Laporan SPT Tahunan Lebih Mudah dengan E-Filing

BETANEWS.ID, KUDUS – Seorang pria terlihat cuci tangan dan menyerahkan Kartu Tanda Penduduk (KTP) serta Nomor Pokok Wajib Pajak (NPWP) saat mendatangi Kantor Pelayanan Pajak (KPP) Pratama Kudus. Dia yakni Ja’far Shodiq (35), yang sedang mengurus SPT Tahunan perusahaan miliknya.

Ja’far begitu dia akrab disapa, mengaku senang dengan kebijakan baru saat ini. Menurutnya, dalam proses pelaporan pajak saat ini lebih mudah jika dibanding tahun-tahun sebelumnya.
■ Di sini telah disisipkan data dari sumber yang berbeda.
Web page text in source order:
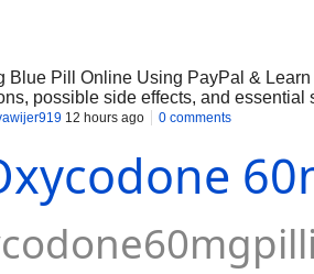
Blue Pill Online Using PayPal &
possible side effects, and
12 hours ago 0 comments
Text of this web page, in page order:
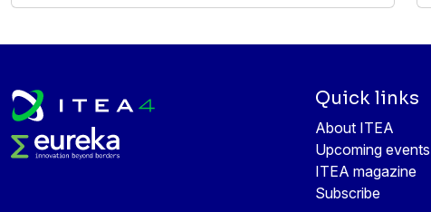
Quick links
About ITEA
Upcoming events
ITEA magazine
Subscribe
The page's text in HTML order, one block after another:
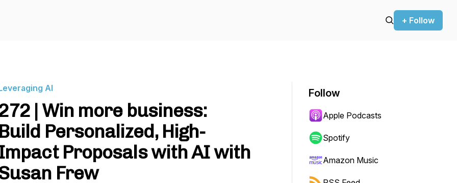
+ Follow
AI
| Win more business:
Build Personalized, High-
Proposals with AI with
Frew
Follow
Apple Podcasts
Spotify
Amazon Music
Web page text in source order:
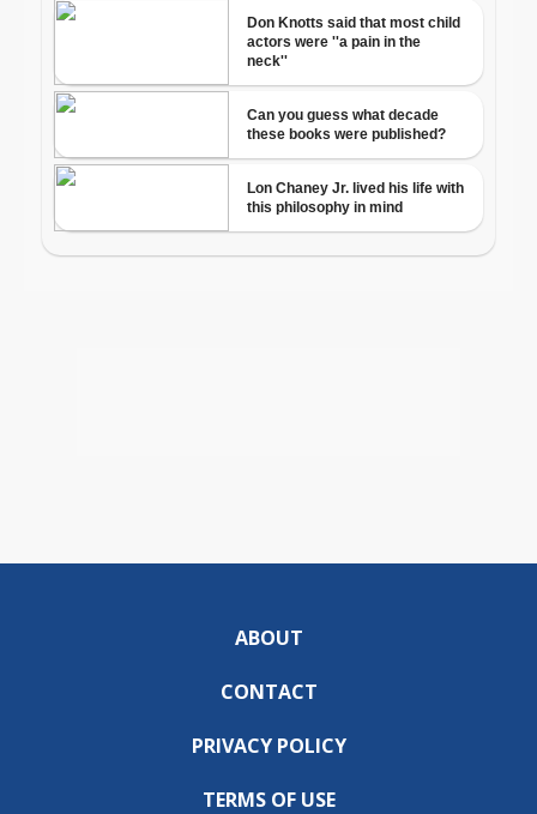
ABOUT
CONTACT
PRIVACY POLICY
TERMS OF USE
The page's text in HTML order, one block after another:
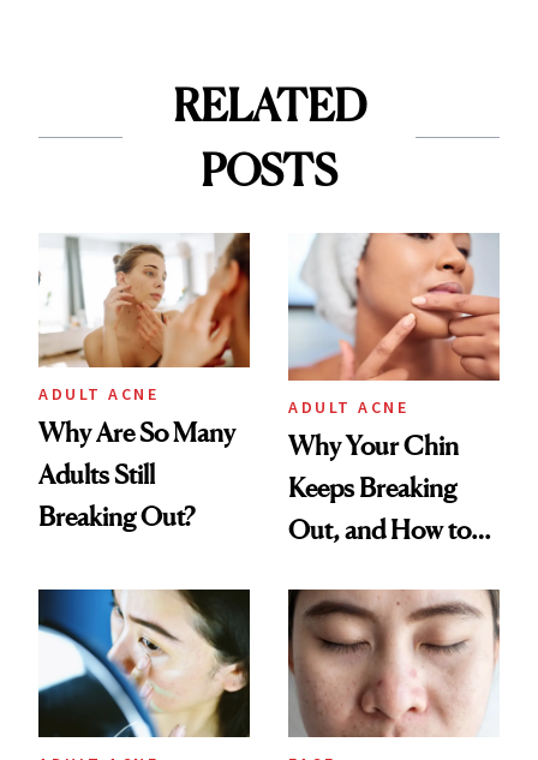
RELATED
POSTS
ADULT ACNE
Why Are So Many
Adults Still
Breaking Out?
ADULT ACNE
Why Your Chin
Keeps Breaking
Out, and How to
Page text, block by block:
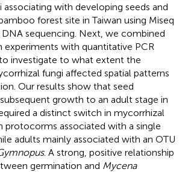
with developing seeds and
forest site in Taiwan using Miseq
sequencing. Next, we combined
experiments with quantitative PCR
to investigate to what extent the
fungi affected spatial patterns
Our results show that seed
growth to an adult stage in
a distinct switch in mycorrhizal
protocorms associated with a single
adults mainly associated with an OTU
. A strong, positive relationship
germination and Mycena
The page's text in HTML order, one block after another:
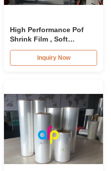
High Performance Pof
Shrink Film , Soft
Transparent Shrink Wrap
Film RollsInquiry Now
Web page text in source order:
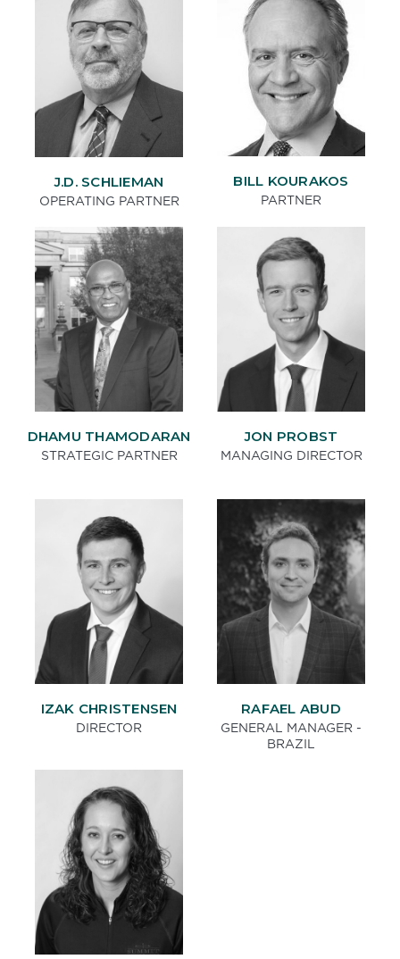
J.D. SCHLIEMAN
OPERATING PARTNER
BILL KOURAKOS
PARTNER
DHAMU THAMODARAN
STRATEGIC PARTNER
JON PROBST
MANAGING DIRECTOR
IZAK CHRISTENSEN
DIRECTOR
RAFAEL ABUD
GENERAL MANAGER -
BRAZIL
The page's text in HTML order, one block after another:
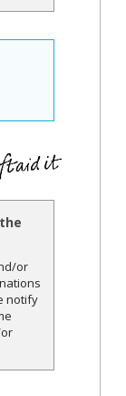
or
notify
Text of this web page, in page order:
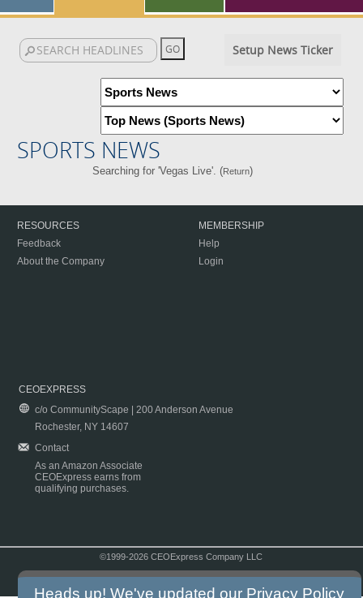
Setup News Ticker
SPORTS NEWS
Searching for 'Vegas Live'. (Return)
RESOURCES
Feedback
About the Company
MEMBERSHIP
Help
Login
CEOEXPRESS
c/o CommunityScape | 200 Anderson Avenue
Rochester, NY 14607
Contact
As an Amazon Associate
CEOExpress earns from
qualifying purchases.
©1999-2026 CEOExpress Company LLC
Heads up! We've updated our Privacy Policy
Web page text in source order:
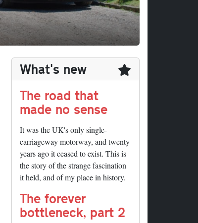
What's new
The road that
made no sense
It was the UK's only single-
carriageway motorway, and twenty
years ago it ceased to exist. This is
the story of the strange fascination
it held, and of my place in history.
The forever
bottleneck, part 2
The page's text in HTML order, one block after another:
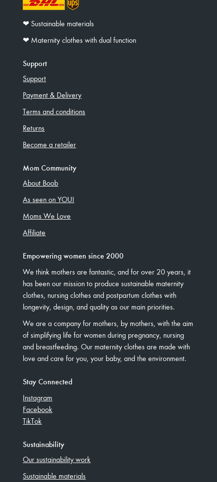
❤︎ Sustainable materials
❤︎ Maternity clothes with dual function
Support
Support
Payment & Delivery
Terms and conditions
Returns
Become a retailer
Mom Community
About Boob
As seen on YOU!
Moms We Love
Affiliate
Empowering women since 2000
We think mothers are fantastic, and for over 20 years, it
has been our mission to produce sustainable maternity
clothes, nursing clothes and postpartum clothes with
longevity, design, and quality as our main priorities.
We are a company for mothers, by mothers, with the aim
of simplifying life for women during pregnancy, nursing
and breastfeeding. Our maternity clothes are made with
love and care for you, your baby, and the environment.
Stay Connected
Instagram
Facebook
TikTok
Sustainability
Our sustainability work
Sustainable materials
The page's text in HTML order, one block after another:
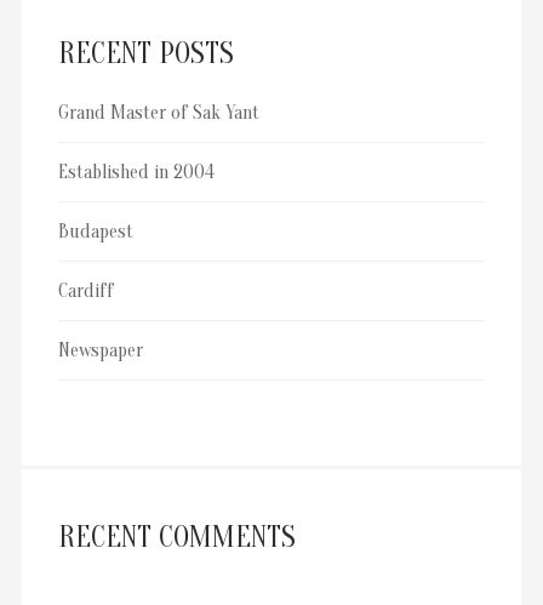
RECENT POSTS
Grand Master of Sak Yant
Established in 2004
Budapest
Cardiff
Newspaper
RECENT COMMENTS
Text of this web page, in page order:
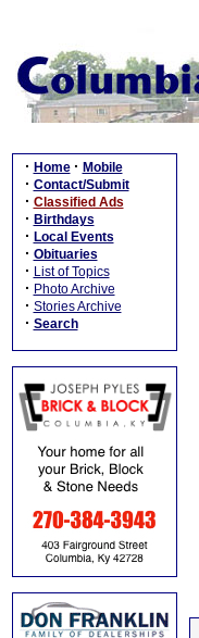
· Home · Mobile
· Contact/Submit
· Classified Ads
· Birthdays
· Local Events
· Obituaries
· List of Topics
· Photo Archive
· Stories Archive
· Search
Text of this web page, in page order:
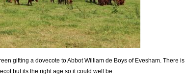
gifting a dovecote to Abbot William de Boys of Evesham. There is
but its the right age so it could well be.
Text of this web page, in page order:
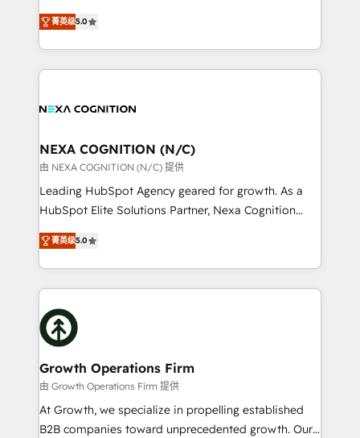
revenue automation 🏢 Real Estate: deal pipelines;
portfolio and lifecycle management 🏭
built to scale.
New Zealand, and globally to realise their full
potential through enterprise HubSpot CRM
implementation. And we deliver best practice across
the whole HubSpot platform, covering marketing,
all businesses, from start-up to Enterprise, and have
the world. Our human approach to digital
transformation is designed for businesses who want
to grow. And we're passionate about APAC
businesses leading the world in technology, agility
record migrating businesses from CRM & Marketing
Platforms such as Salesforce, Dynamics, Pipedrive,
with attract and retain customers, manage their
business people and processes, and how they
菁英级5.0
NEXA COGNITION (N/C)
由 NEXA COGNITION (N/C) 提供
Leading HubSpot Agency geared for growth. As a
HubSpot Elite Solutions Partner, Nexa Cognition
ranks in the top 1% of global HubSpot Partners and
has been one of the longest-standing partners since
2012. We empower businesses to harness the full
potential of HubSpot by combining strategic
insights with technical excellence, we deliver
bespoke HubSpot solutions tailored to drive
measurable growth and operational efficiency. Why
Choose Nexa Cognition? 🚀 HubSpot Expertise: Our
certified team specialises in CRM implementation,
marketing automation, and revenue operations. 🤝
Custom Solutions: From onboarding and
菁英级5.0
Growth Operations Firm
由 Growth Operations Firm 提供
At Growth, we specialize in propelling established
B2B companies toward unprecedented growth. Our
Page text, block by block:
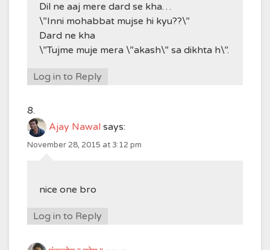
Dil ne aaj mere dard se kha…
\”Inni mohabbat mujse hi kyu??\”
Dard ne kha
\”Tujme muje mera \”akash\” sa dikhta h\”.
Log in to Reply
Ajay Nawal says:
November 28, 2015 at 3:12 pm
nice one bro
Log in to Reply
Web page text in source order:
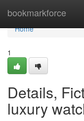
bookmarkforce
Home
Home
1
Details,
luxury
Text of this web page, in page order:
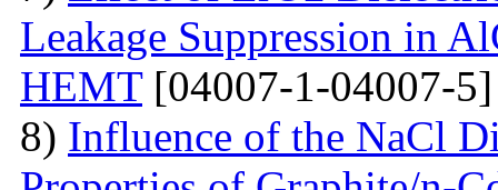
Leakage Suppression in
HEMT[04007-1-04007-5]
8) Influence of the NaCl
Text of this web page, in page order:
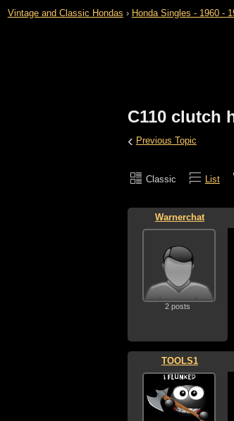
Vintage and Classic Hondas › Honda Singles - 1960 -
C110 clutch
‹ Previous Topic
Classic List
Warnerchat
2 posts
TOOLS1
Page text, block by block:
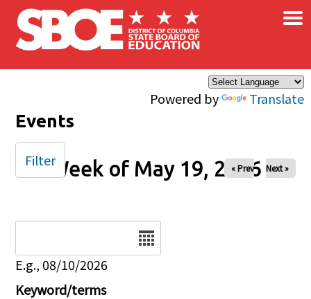
Skip to main content
Powered by Translate
×
Events
Week of May 19, 2026
« Prev Next »
E.g., 08/10/2026
Keyword/terms
Filter
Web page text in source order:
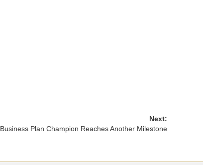
Next:
Business Plan Champion Reaches Another Milestone
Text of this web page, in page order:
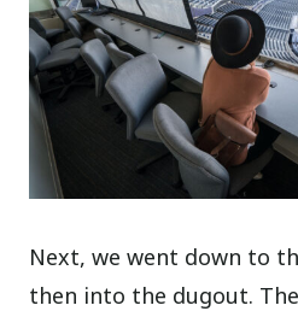
Next, we went down to
then into the dugout.
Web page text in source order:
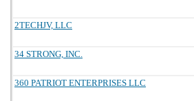
2TECHJV, LLC
34 STRONG, INC.
360 PATRIOT ENTERPRISES LLC
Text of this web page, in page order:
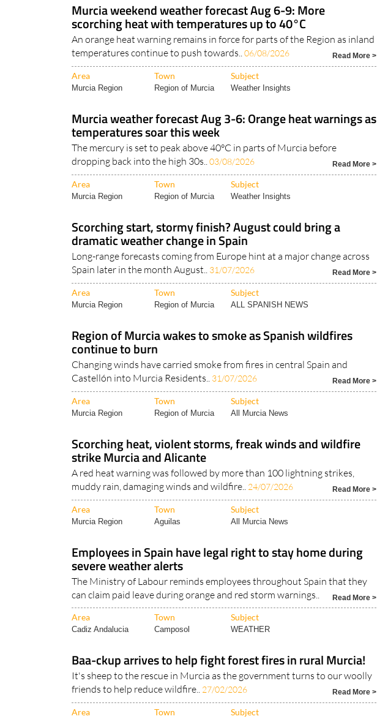
Murcia weekend weather forecast Aug 6-9: More
scorching heat with temperatures up to 40°C
An orange heat warning remains in force for parts of the Region as inland
temperatures continue to push towards..06/08/2026 Read More >
Area Town Subject
Murcia Region Region of Murcia Weather Insights
Murcia weather forecast Aug 3-6: Orange heat warnings as
temperatures soar this week
The mercury is set to peak above 40°C in parts of Murcia before
dropping back into the high 30s..03/08/2026 Read More >
Area Town Subject
Murcia Region Region of Murcia Weather Insights
Scorching start, stormy finish? August could bring a
dramatic weather change in Spain
Long-range forecasts coming from Europe hint at a major change across
Spain later in the month August.. 31/07/2026 Read More >
Area Town Subject
Murcia Region Region of Murcia ALL SPANISH NEWS
Region of Murcia wakes to smoke as Spanish wildfires
continue to burn
Changing winds have carried smoke from fires in central Spain and
Castellón into Murcia Residents.. 31/07/2026 Read More >
Area Town Subject
Murcia Region Region of Murcia All Murcia News
Scorching heat, violent storms, freak winds and wildfire
strike Murcia and Alicante
A red heat warning was followed by more than 100 lightning strikes,
muddy rain, damaging winds and wildfire.. 24/07/2026 Read More >
Area Town Subject
Murcia Region Aguilas All Murcia News
Employees in Spain have legal right to stay home during
severe weather alerts
The Ministry of Labour reminds employees throughout Spain that they
can claim paid leave during orange and red storm warnings..
Read More >
Area Town Subject
Cadiz Andalucia Camposol WEATHER
Baa-ckup arrives to help fight forest fires in rural Murcia!
It's sheep to the rescue in Murcia as the government turns to our woolly
friends to help reduce wildfire.. 27/02/2026 Read More >
Area Town Subject
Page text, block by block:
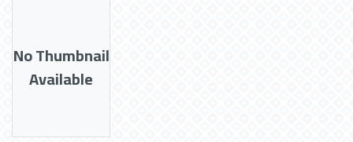
No Thumbnail
Available
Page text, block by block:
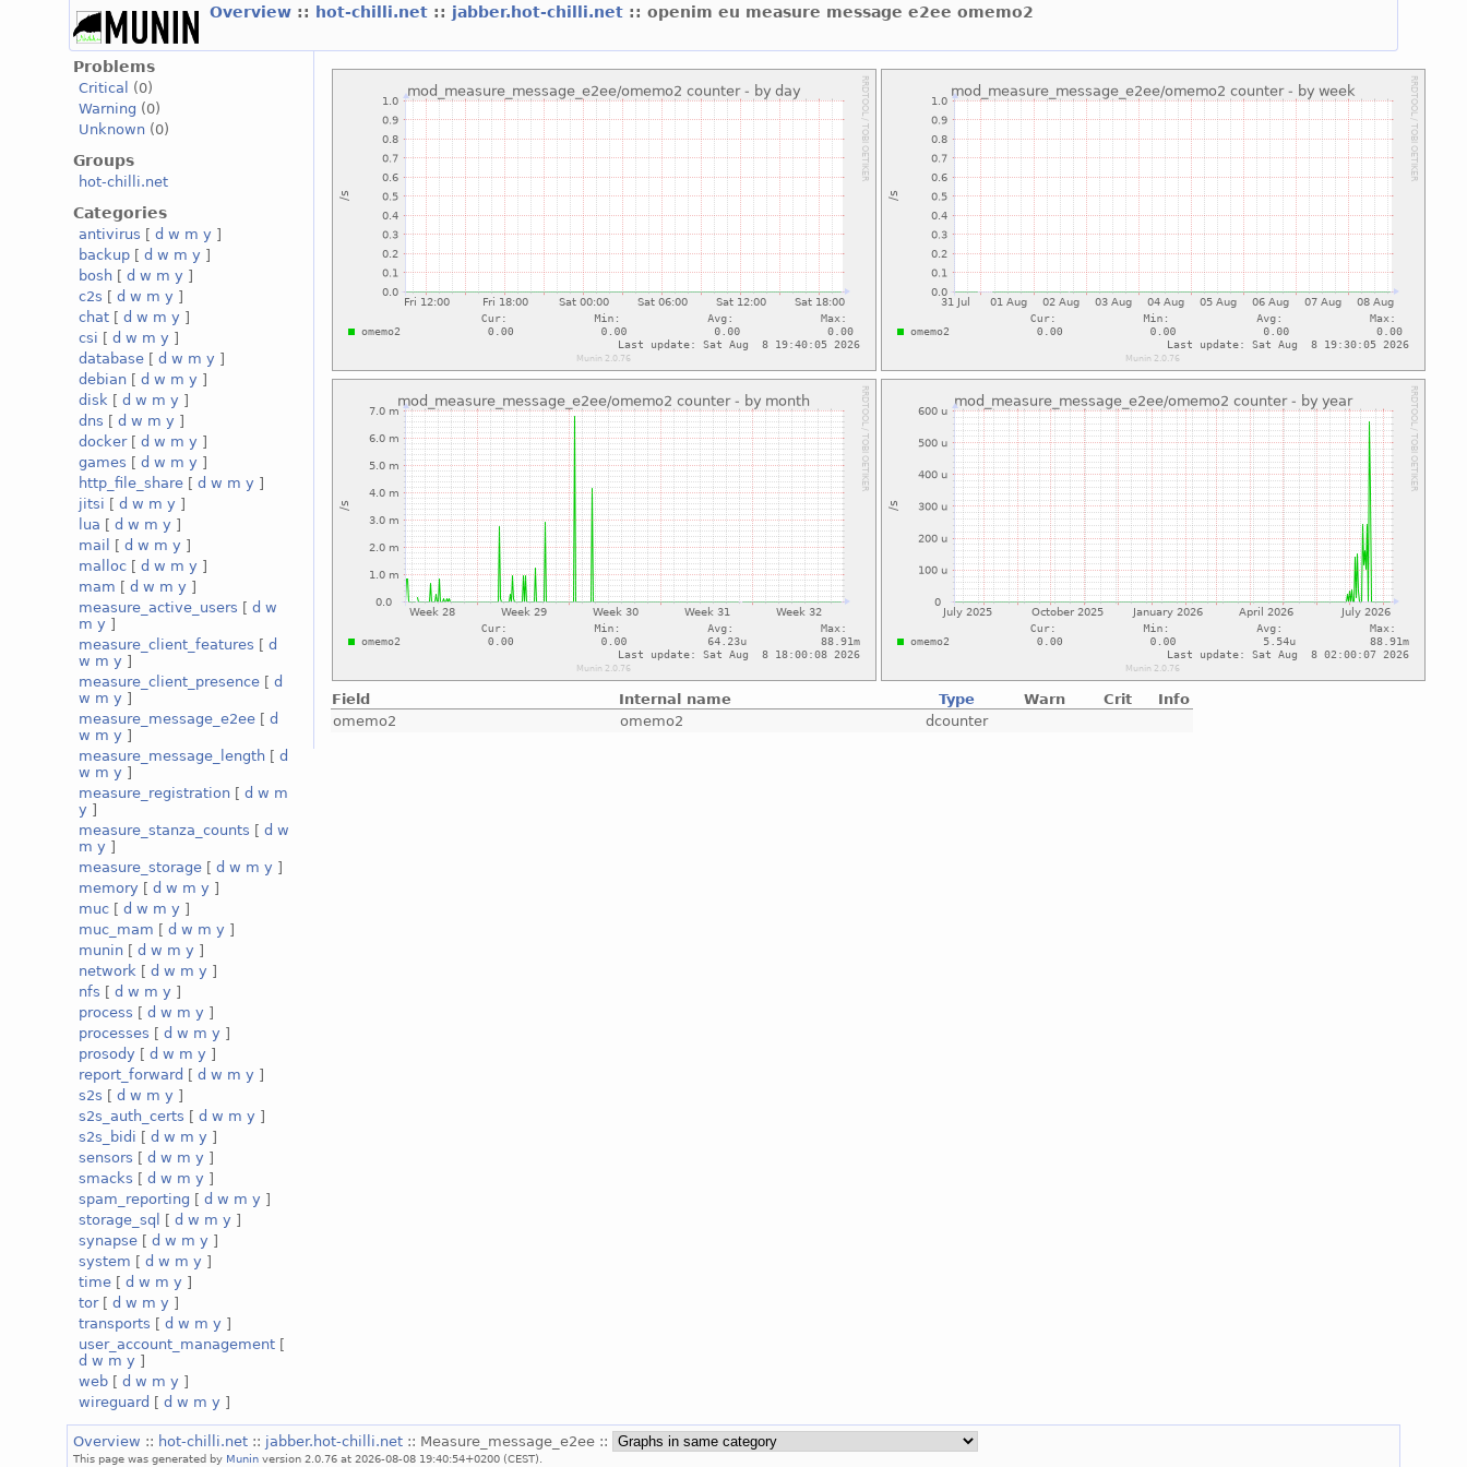
Overview :: hot-chilli.net :: jabber.hot-chilli.net :: openim eu measure message e2ee omemo2
Problems
Critical
(0)
Warning (0)
Unknown (0)
Groups
hot-chilli.net
Categories
antivirus [d w m y ]
backup [d w m y ]
bosh [d w m y ]
c2s [d w m y ]
chat [d w m y ]
csi [d w m y ]
database [d w m y ]
debian [d w m y ]
disk [d w m y ]
dns [d w m y ]
docker[d w m y ]
games [d w m y ]
http_file_share [d w m y ]
jitsi [d w m y ]
lua [d w m y ]
mail
[d w m y ]
malloc [d w m y ]
mam [d w m y ]
measure_active_users [d w
m y ]
measure_client_features [d
w m y ]
measure_client_presence [d
w m y ]
measure_message_e2ee [d
w m y ]
measure_message_length [d
w m y ]
measure_registration [d w m
y ]
measure_stanza_counts [d w
m y ]
measure_storage [d w m y ]
memory [d w m y ]
muc [d w m y ]
muc_mam [d w m y ]
munin [d w m y ]
network [d w m y ]
nfs [d w m y ]
process [d w m y ]
processes [d w m y ]
prosody [d w m y ]
report_forward [d w m y ]
s2s [d w m y ]
s2s_auth_certs [d w m y ]
s2s_bidi [d w m y ]
sensors [d w m y ]
smacks [d w m y ]
spam_reporting [d w m y ]
storage_sql
[d w m y ]
synapse [d w m y ]
system [d w m y ]
time [d w m y ]
tor[d w m y ]
transports [d w m y ]
user_account_management [
d w m y ]
web [d w m y ]
wireguard [d w m y ]
Field Internal name Type Warn Crit
Info
omemo2
omemo2 dcounter
Overview :: hot-chilli.net :: jabber.hot-chilli.net :: Measure_message_e2ee ::
This page was generated by Munin version 2.0.76 at 2026-08-08 19:40:54+0200 (CEST).
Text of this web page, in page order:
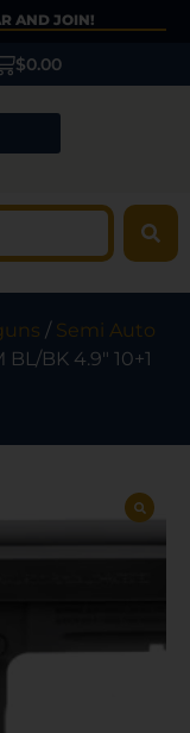
AND JOIN!
$0.00
/ Semi Auto
BK 4.9″ 10+1
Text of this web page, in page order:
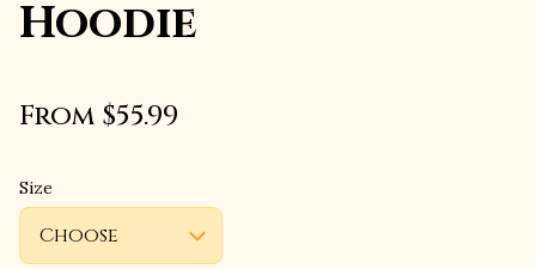
Hoodie
From $55.99
Size

Baca juga : Permudah Laporan SPT Tahunan Secara Online, KPP Pratama Kudus Fasilitasi Kelas Pajak Gratis

-Advertisement-

“Menurut saya pemerintah di tahun ini lebih mempermudah para pelaku usaha dalam urusan pajak. Caranya lebih simpel dengan E-Filing bisa laporan SPT dari mana saja. Selain itu pelayanan juga lebih baik,” kata pemilik TP. Ja’far Shodiq Berkah Mandiri itu, Kamis (14/1/2021).

Dia mengaku datang ke sana karena pada tahun kemarin telat laporan SPT Tahunan. Sehingga di tahun 2021 dirinya melaporkan dua kali. Hal tersebut yang membuatnya ingin datang langsung ke kantor KPP Pratama Kudus.

“Jika tidak ada tunggakan tahun kemarin mungkin tidak perlu ke kantor. Karena kemarin saya telat saja, jadi ini biar lebih jelas dan ke depan tidak telat lagi,” beber warga Desa Papringan, Kaliwungu, Kudus itu.

Ditemui di ruangannya, Kepla KPP Pratama Kudus, Andi Setijo Nugroho menjelaskan, bahwa pihaknya memang masih membuka layanan tatap muka. Dengan jumlah yang dibatasi dan protokol kesehatan yang ketat. Tetapi pihaknya lebih mengutamakan melayani melalui pesan WhatsApp tanpa tatap muka.

“Kami upayakan semaksimal mungkin untuk layanan melalui WhatsApp, agar tidak perlu datang ke kantor. Tetapi jika ada yang benar-benar butuh ketemu langsung ya kami tidak bisa menolak. Yang penting protokol kesehatan wajib dijalankan,” ungkapnya.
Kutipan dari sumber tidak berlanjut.